The Round Chair was one of the first pieces of furniture that was designed after the second world war for commercial production. Clearly, it was not a cheap factory product but certainly marked a new direction away from the skilled but small workforce found in a cabinetmakers’ workshops and who were producing all high-quality furniture before the war.
In February 1950, the influential American magazine Interiors published an article that showcased work by Finn Juhl, Borge Morgensen and Wegner but it was The Round Chair that was featured on the cover.
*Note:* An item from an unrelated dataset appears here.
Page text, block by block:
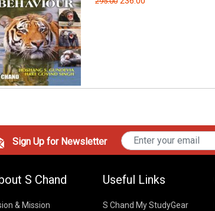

The Round Chair was selected for the Good Design Exhibition - organised by the Museum of Modern Art in conjunction with The Chicago Merchandise Mart - that ran from November 1952 through to February 1953. That was the second year of the exhibition when the display was arranged or designed by Finn Juhl. ** The price tag on the chair appears to have been $125. ***
The Round Chair featured again in an exhibition in New York in the Georg Jensen store on Fifth Avenue in 1959 that focused on the work of Wegner and although it was the Round Chair that was on the cover of the catalogue it was, curiously, the cane version and with cane around the back so the original JH501.
So, The Round Chair was one of the first important and one of the first commercially successful pieces to be produced in what is now referred to as the classic period for modern Danish furniture but when asked about The Chair, Wegner commented that, personally, he thought that it was his best achievement … “not because of its export success, but because I have been more thorough with it than anything else.”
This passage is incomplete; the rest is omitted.